***** DATASET EXCERPTS

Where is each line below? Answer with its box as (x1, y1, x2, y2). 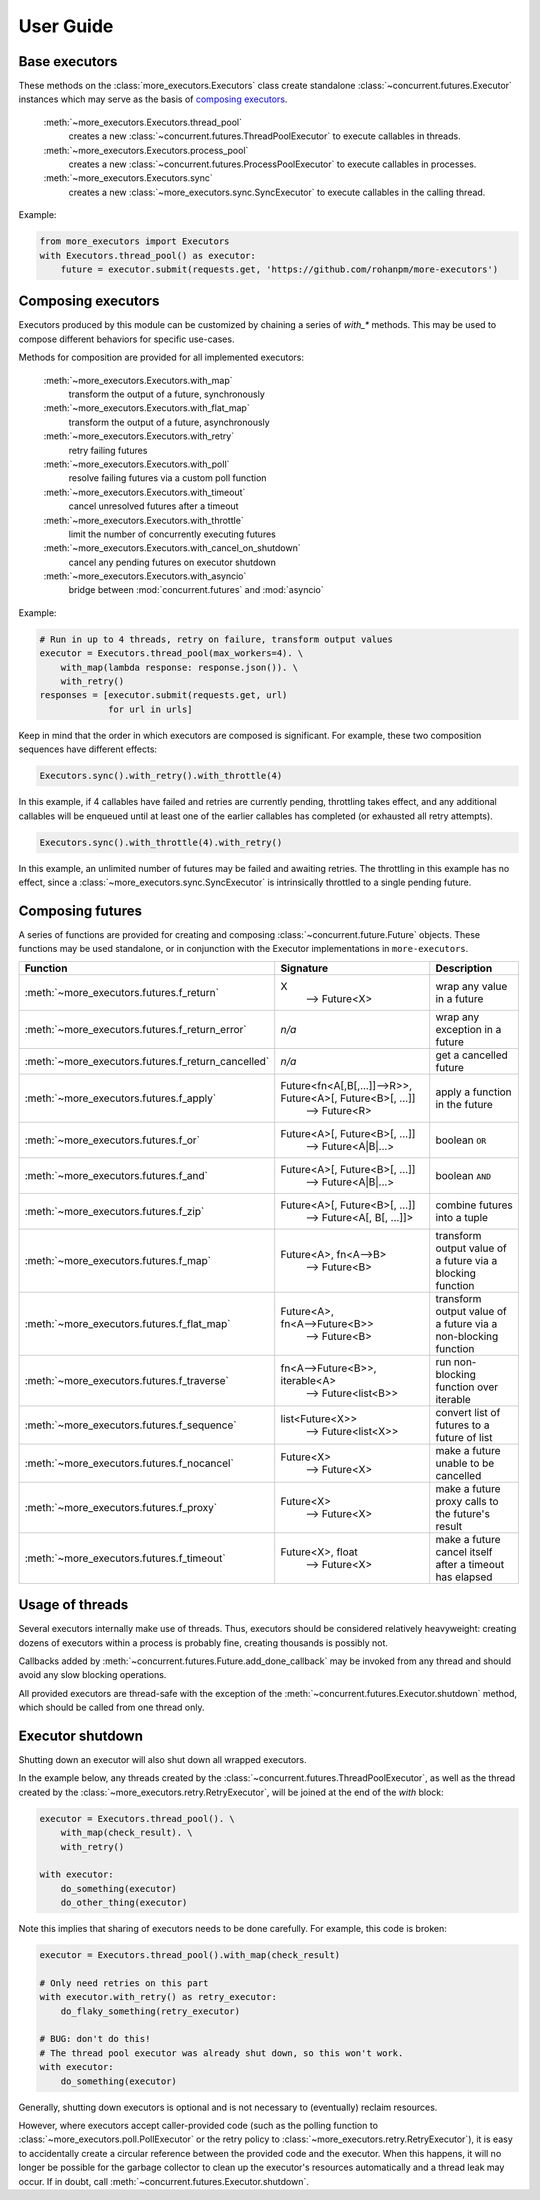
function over (435, 1380, 499, 1394)
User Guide (18, 15, 114, 37)
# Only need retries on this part (39, 1977, 209, 1989)
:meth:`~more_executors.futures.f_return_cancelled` (24, 1054, 270, 1068)
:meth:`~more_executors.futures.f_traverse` (24, 1373, 229, 1387)
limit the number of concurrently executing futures (68, 528, 277, 540)
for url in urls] (108, 703, 194, 715)
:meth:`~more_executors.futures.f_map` (24, 1253, 212, 1267)

**********

*TASK STATEMENT:*
Nothing may be altered when you restate the records, but every picture must be dropped.

*EXPECTED ANSWER:*
Where is each line below? Answer with its box as (x1, y1, x2, y2). 
function over (435, 1380, 499, 1394)
User Guide (18, 15, 114, 37)
# Only need retries on this part (39, 1977, 209, 1989)
:meth:`~more_executors.futures.f_return_cancelled` (24, 1054, 270, 1068)
:meth:`~more_executors.futures.f_traverse` (24, 1373, 229, 1387)
limit the number of concurrently executing futures (68, 528, 277, 540)
for url in urls] (108, 703, 194, 715)
:meth:`~more_executors.futures.f_map` (24, 1253, 212, 1267)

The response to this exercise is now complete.